I suppose I've been blinded by my own selfish desire to pack in office work in preferance of a REAL job! I hadn't even considered the pressure that might put on Dad, on the contrary, I thought it would help him to have me at home full time to share the workload. If Dad has managed to get to where he is now without my full time help, he'll manage a few years more!!
Dad is 62 this year, so only another three years untill pension age, if we can manage to keep things going fairly smoothly untill then hopefully that might be the time for me to make a move? Or perhaps the Chief Herdsman (Our Heavenly Father) has other ideas?
It's weird the way this thing affects Dad, he was visiting us here last Thrusday evening and seemed to be in great spirits, talking about changing the tractor, buying a new fertiliser sower, generally positive stuff. As I said to Erica, my wife, perhaps thatis him trying to over compensate for how he's really feeling.
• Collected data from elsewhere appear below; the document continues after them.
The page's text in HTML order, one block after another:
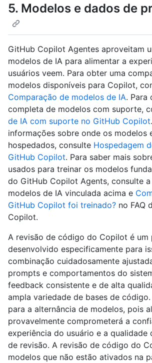
5. Modelos e dados de
GitHub Copilot Agentes aproveitam
modelos de IA para alimentar a
usuários veem. Para obter uma
modelos disponíveis para Copilot,
Comparação de modelos de IA. Para
completa de modelos com suporte,
de IA com suporte no GitHub Copilot
informações sobre onde os modelos
hospedados, consulte Hospedagem
GitHub Copilot. Para saber mais
usados para treinar os modelos
do GitHub Copilot Agents, consulte
modelos de IA vinculada acima e
GitHub Copilot foi treinado? no FAQ
Copilot.
A revisão de código do Copilot é um
desenvolvido especificamente para
combinação cuidadosamente
prompts e comportamentos do
feedback consistente e de alta
ampla variedade de bases de
para a alternância de modelos, pois
provavelmente comprometerá a
experiência do usuário e a qualidade
de revisão. A revisão de código do
modelos que não estão ativados na
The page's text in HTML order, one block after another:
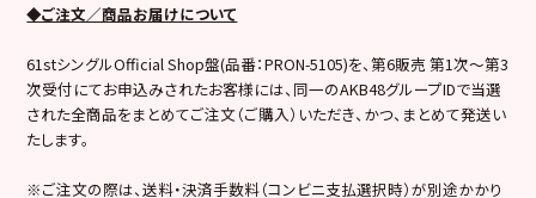
◆ご注文／商品お届けについて
61stシングルOfficial Shop盤(品番：PRON-5105)を、第6販売 第1次～第3
次受付にてお申込みされたお客様には、同一のAKB48グループIDで当選
された全商品をまとめてご注文（ご購入）いただき、かつ、まとめて発送い
たします。
※ご注文の際は、送料・決済手数料（コンビニ支払選択時）が別途かかり
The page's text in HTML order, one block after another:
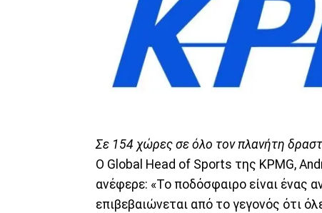
Σε 154 χώρες σε όλο τον πλανήτη
Ο Global Head of Sports της KPMG,
ανέφερε: «Το ποδόσφαιρο είναι ένας
επιβεβαιώνεται από το γεγονός ότι
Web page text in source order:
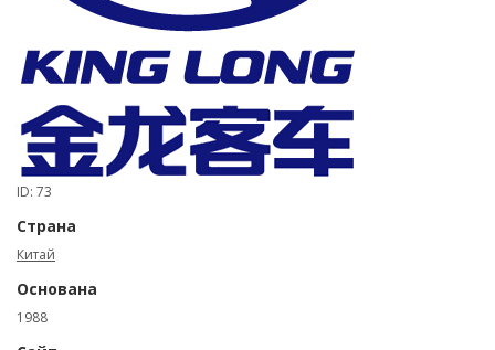
ID: 73
Страна
Китай
Основана
1988
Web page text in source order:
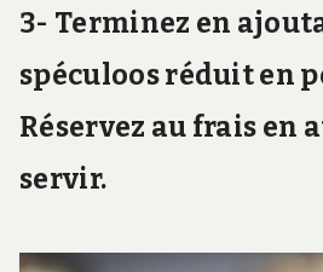
3- Terminez en
spéculoos réduit en
Réservez au frais en
servir.
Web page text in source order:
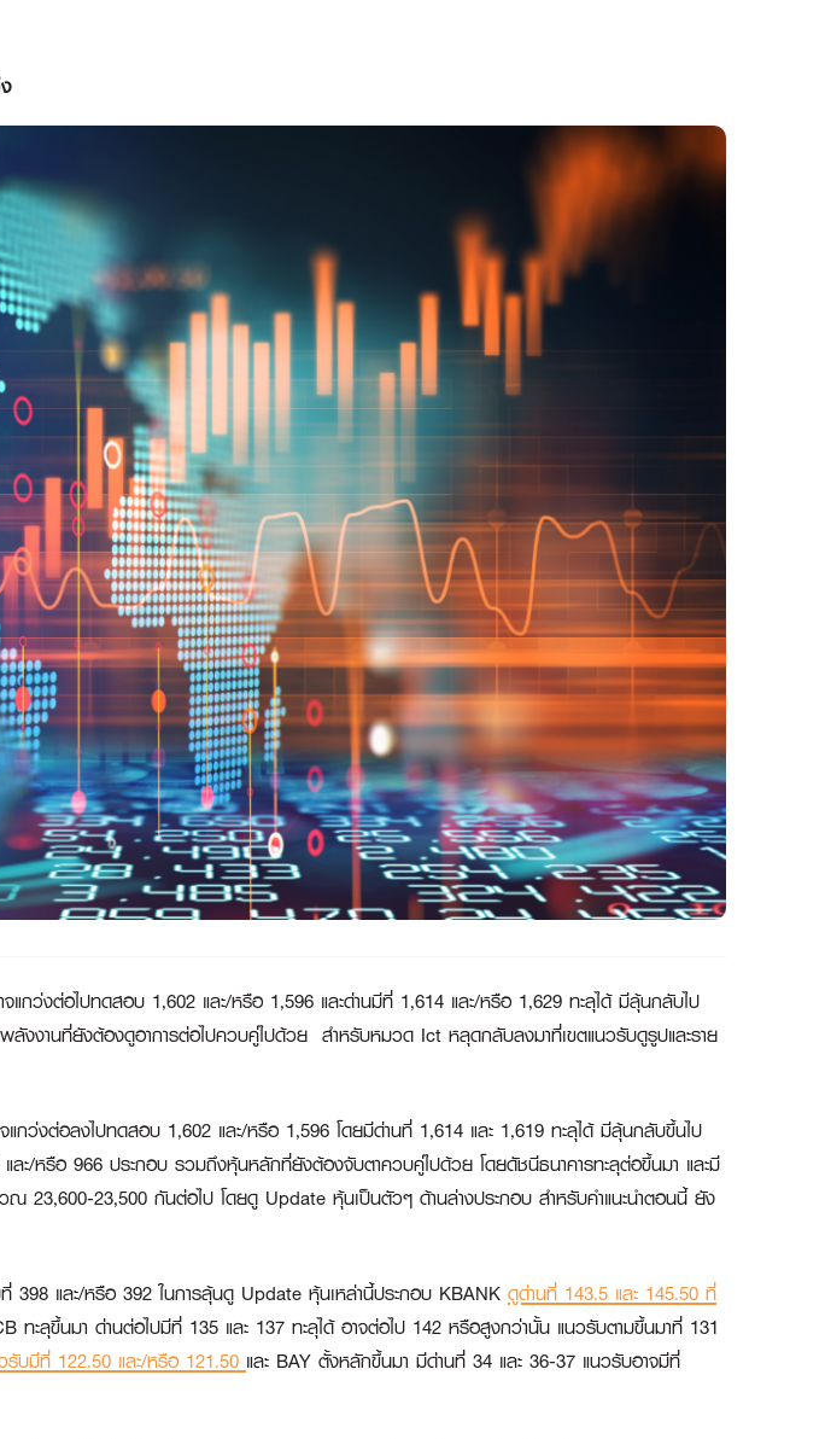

Unfortunately today (Saturday) when I would normally be at 'home'on the farm helping out, I'm stuck in Markethill dosed with the cold.... Whoopee!!
Thanks again for the help and support, it's a great comfort to know that there is a network of people from all over the world to help in such a personal situation. Thanks Mark for setting up COWTALK and congratulations on its success.
--- Farming is the oldest JOB in the world, too many people seem to have it confused with the oldest PROFESSION!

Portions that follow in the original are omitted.